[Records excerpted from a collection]
◆ ◆ ◆
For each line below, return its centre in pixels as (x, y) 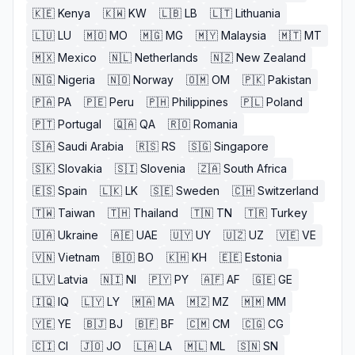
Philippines (200, 102)
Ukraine (78, 235)
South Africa (255, 168)
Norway (153, 80)
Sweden (198, 191)
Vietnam (79, 257)
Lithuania (258, 13)
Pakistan (290, 80)
◆ ◆ ◆
# Required work:
When you write out the data, keep every line exact and drop the pictures.

# Completed exercise:
For each line below, return its centre in pixels as (x, y) 
Philippines (200, 102)
Ukraine (78, 235)
South Africa (255, 168)
Norway (153, 80)
Sweden (198, 191)
Vietnam (79, 257)
Lithuania (258, 13)
Pakistan (290, 80)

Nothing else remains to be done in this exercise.